Entries provided

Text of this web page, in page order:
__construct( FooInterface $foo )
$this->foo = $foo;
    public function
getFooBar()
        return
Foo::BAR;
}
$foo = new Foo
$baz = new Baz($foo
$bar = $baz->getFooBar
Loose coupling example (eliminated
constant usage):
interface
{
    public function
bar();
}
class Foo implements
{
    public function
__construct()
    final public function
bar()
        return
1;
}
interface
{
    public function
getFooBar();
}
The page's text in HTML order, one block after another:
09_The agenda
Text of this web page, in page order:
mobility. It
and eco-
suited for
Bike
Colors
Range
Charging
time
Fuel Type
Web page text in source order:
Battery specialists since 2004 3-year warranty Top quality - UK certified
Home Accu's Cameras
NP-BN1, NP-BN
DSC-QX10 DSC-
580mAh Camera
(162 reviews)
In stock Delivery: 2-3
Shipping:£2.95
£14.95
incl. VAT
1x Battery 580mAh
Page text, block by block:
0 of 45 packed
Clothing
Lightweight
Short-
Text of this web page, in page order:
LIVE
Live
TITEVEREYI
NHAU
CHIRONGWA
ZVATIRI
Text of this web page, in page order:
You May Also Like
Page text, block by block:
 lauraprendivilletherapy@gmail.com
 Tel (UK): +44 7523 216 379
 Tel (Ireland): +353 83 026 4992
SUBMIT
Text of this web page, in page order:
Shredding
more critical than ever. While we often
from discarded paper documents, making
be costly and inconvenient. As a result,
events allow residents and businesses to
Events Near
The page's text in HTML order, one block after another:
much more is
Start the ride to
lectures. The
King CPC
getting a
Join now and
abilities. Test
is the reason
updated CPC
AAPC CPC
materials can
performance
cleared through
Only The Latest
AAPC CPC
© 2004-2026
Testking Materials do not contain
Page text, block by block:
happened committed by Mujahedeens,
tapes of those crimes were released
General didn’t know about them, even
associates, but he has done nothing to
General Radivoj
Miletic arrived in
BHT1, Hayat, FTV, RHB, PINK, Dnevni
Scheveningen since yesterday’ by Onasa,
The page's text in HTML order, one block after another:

Task goal
Having read the entries above, set each one down again exactly.

Written solution
Text of this web page, in page order:
__construct( FooInterface $foo )
$this->foo = $foo;
    public function
getFooBar()
        return
Foo::BAR;
}
$foo = new Foo
$baz = new Baz($foo
$bar = $baz->getFooBar
Loose coupling example (eliminated
constant usage):
interface
{
    public function
bar();
}
class Foo implements
{
    public function
__construct()
    final public function
bar()
        return
1;
}
interface
{
    public function
getFooBar();
}
The page's text in HTML order, one block after another:
09_The agenda
Text of this web page, in page order:
mobility. It
and eco-
suited for
Bike
Colors
Range
Charging
time
Fuel Type
Web page text in source order:
Battery specialists since 2004 3-year warranty Top quality - UK certified
Home Accu's Cameras
NP-BN1, NP-BN
DSC-QX10 DSC-
580mAh Camera
(162 reviews)
In stock Delivery: 2-3
Shipping:£2.95
£14.95
incl. VAT
1x Battery 580mAh
Page text, block by block:
0 of 45 packed
Clothing
Lightweight
Short-
Text of this web page, in page order:
LIVE
Live
TITEVEREYI
NHAU
CHIRONGWA
ZVATIRI
Text of this web page, in page order:
You May Also Like
Page text, block by block:
 lauraprendivilletherapy@gmail.com
 Tel (UK): +44 7523 216 379
 Tel (Ireland): +353 83 026 4992
SUBMIT
Text of this web page, in page order:
Shredding
more critical than ever. While we often
from discarded paper documents, making
be costly and inconvenient. As a result,
events allow residents and businesses to
Events Near
The page's text in HTML order, one block after another:
much more is
Start the ride to
lectures. The
King CPC
getting a
Join now and
abilities. Test
is the reason
updated CPC
AAPC CPC
materials can
performance
cleared through
Only The Latest
AAPC CPC
© 2004-2026
Testking Materials do not contain
Page text, block by block:
happened committed by Mujahedeens,
tapes of those crimes were released
General didn’t know about them, even
associates, but he has done nothing to
General Radivoj
Miletic arrived in
BHT1, Hayat, FTV, RHB, PINK, Dnevni
Scheveningen since yesterday’ by Onasa,
The page's text in HTML order, one block after another:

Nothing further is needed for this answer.